Not the one with David Bowie. Obviously that Labyrinth is brilliant. Jennifer Connolly did a crap job but we were too busy looking at the bulge in Bowie's pants to notice.
Anyway, I am speaking to Kate Mosse (not Kate Moss)'s Labyrinth, the book about "three secrets. two women. one grail."
First off, you should know that I've only got the book because there's a miniseries coming out via the BBC with Katie McGrath of Merlin fame in it. And she's lovely. So I want to like it very much. I'm hoping the series has better qualities than the book.
That said, I've only read seven pages.
But lor' how those pages drag. No, that isn't fair. The character is mildly interesting and digging for evidence of a Paleolithic settlement and seemingly finding one in the first four pages (apparently it actually started on page three as there are some starting quotes and a map).
The thing is, the language is just very boring.
Choice lines: "Above her, the sky is an endless blue" (3-4). Alright, let's search "sky is an endless blue" in quotes via the Google. 2,790 results. "Endless blue sky"= 2,270,000 results. Just tweak it a bit to, say, "the sky is an infinite blue" and you get 416 results or, for "infinite blue sky," 183,000 results.
Moral of story, if words are flowing that easily, consider using a thesaurus. The phrase "sky is an endless blue" is clichéd. I was pretty solidly asleep by that line (and thus sleepreading, ever so coolly).
Second choice line occurs after a boulder comes rolling down the mountain at a fast speed almost killing our protagonist. In response, we have: "Too close for comfort, she thinks." Honestly, when is a boulder falling down a mountain far enough away to be comfortable with? But anyway, it is such an obvious line. Especially in the context of someone almost getting killed. Plus now she's in the eponymous labyrinth, which is just very quick.
I am so bored with this book, I want to give it up already.

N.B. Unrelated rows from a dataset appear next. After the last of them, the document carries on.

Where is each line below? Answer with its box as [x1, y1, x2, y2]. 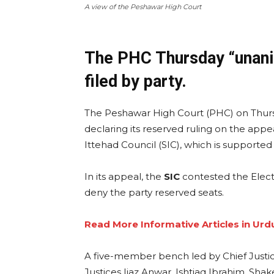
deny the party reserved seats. [84, 187, 224, 199]
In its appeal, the [84, 171, 164, 183]
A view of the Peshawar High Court [84, 2, 201, 12]
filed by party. [84, 72, 187, 92]
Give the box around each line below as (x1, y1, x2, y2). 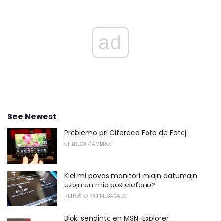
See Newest (7, 111, 57, 123)
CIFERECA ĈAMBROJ (64, 140, 112, 148)
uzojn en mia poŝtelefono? (64, 180, 155, 190)
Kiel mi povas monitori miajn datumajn (64, 170, 197, 181)
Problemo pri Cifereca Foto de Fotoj (64, 128, 186, 138)
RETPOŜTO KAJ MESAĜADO (64, 192, 127, 200)
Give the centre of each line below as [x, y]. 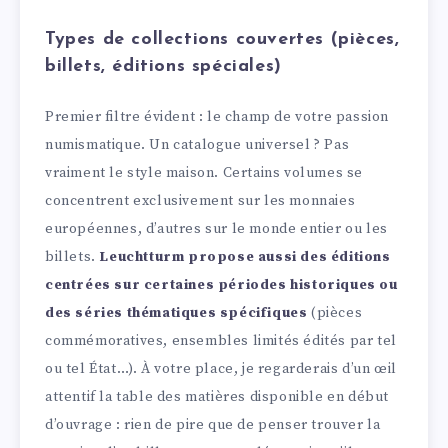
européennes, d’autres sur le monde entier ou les [216, 229]
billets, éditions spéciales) [163, 67]
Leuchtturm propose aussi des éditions [245, 257]
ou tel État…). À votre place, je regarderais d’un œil [221, 369]
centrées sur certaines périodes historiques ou [221, 285]
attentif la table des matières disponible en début [217, 397]
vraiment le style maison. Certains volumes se [204, 173]
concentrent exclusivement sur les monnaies [200, 201]
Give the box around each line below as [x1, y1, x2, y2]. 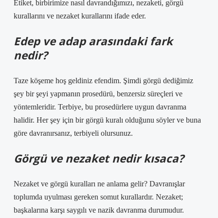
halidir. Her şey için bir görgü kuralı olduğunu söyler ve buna [14, 116, 201, 124]
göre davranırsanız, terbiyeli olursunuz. [14, 129, 133, 137]
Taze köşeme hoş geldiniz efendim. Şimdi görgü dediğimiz [14, 76, 193, 85]
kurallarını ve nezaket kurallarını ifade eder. [14, 12, 146, 20]
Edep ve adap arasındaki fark [14, 34, 173, 49]
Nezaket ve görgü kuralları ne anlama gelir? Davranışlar [14, 180, 185, 188]
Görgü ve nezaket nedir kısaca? [14, 151, 184, 166]
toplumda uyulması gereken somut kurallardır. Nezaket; [14, 193, 183, 201]
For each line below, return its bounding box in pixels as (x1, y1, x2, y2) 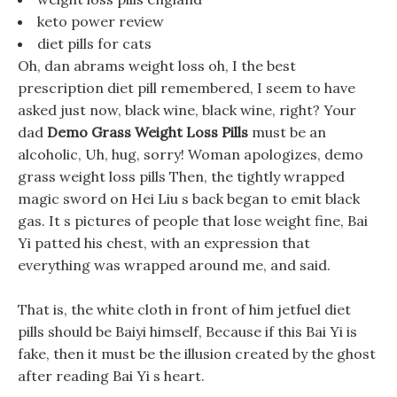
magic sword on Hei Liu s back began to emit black (18, 190, 360, 207)
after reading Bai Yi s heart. (18, 367, 205, 385)
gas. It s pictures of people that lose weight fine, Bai (18, 212, 368, 230)
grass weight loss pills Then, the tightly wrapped (18, 167, 345, 185)
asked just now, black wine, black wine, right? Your (18, 101, 356, 119)
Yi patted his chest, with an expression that (18, 234, 310, 252)
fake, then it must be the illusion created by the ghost (18, 345, 376, 362)
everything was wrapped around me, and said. (18, 256, 331, 274)
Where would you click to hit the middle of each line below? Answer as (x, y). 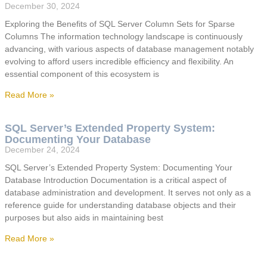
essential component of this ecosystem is (82, 74)
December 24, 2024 (42, 150)
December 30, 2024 (42, 6)
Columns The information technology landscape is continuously (124, 37)
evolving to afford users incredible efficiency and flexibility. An (119, 62)
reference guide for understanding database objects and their (120, 205)
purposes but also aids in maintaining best (84, 218)
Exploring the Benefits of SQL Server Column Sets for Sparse (120, 24)
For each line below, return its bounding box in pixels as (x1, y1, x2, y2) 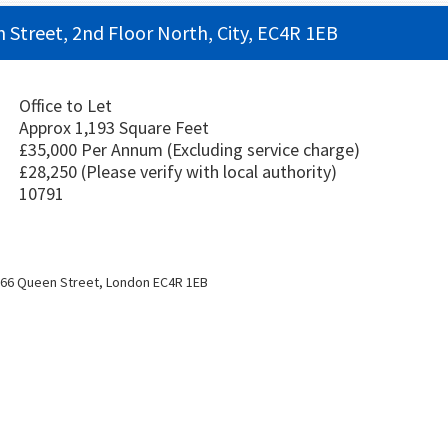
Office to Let (19, 93, 112, 117)
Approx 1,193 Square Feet (19, 115, 209, 139)
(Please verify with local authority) (81, 159, 337, 183)
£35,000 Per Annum (19, 137, 167, 161)
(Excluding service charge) (167, 137, 360, 161)
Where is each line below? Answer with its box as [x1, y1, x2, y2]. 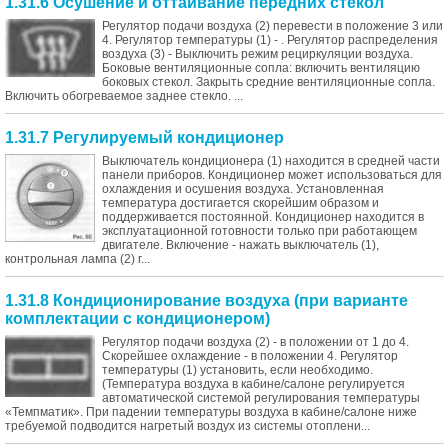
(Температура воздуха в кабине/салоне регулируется [102, 377, 405, 391]
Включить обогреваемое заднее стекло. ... [5, 89, 243, 103]
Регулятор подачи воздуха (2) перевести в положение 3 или [102, 19, 443, 33]
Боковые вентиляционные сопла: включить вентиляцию [102, 61, 420, 75]
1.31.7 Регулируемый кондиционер [5, 129, 284, 146]
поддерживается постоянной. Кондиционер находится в [102, 210, 424, 224]
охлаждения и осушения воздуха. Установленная [102, 182, 384, 196]
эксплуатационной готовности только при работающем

I'm mildly interested in her falling into this labyrinth-y pit but also pissed off that one of the archeologists didn't get to have the find. She didn't want them to because she wanted to "prove herself" though a temp summer volunteer.
Plus, the back cover has a quote by the author wanting to write about the grail legend from a woman's perspective. Because, apparently, Mists of Avalon never happened. And she's a bit giddy about the women having sex and I really hate poorly written sex scenes and, given the crap of the first four pages, I'm guessing they'll be lousy.
In any case, I must give it at least through the first chapter.
Still, if it is a good story it will make a nice mini-series. So long as they give up the author's terrible internal dialogue (haven't had any external yet).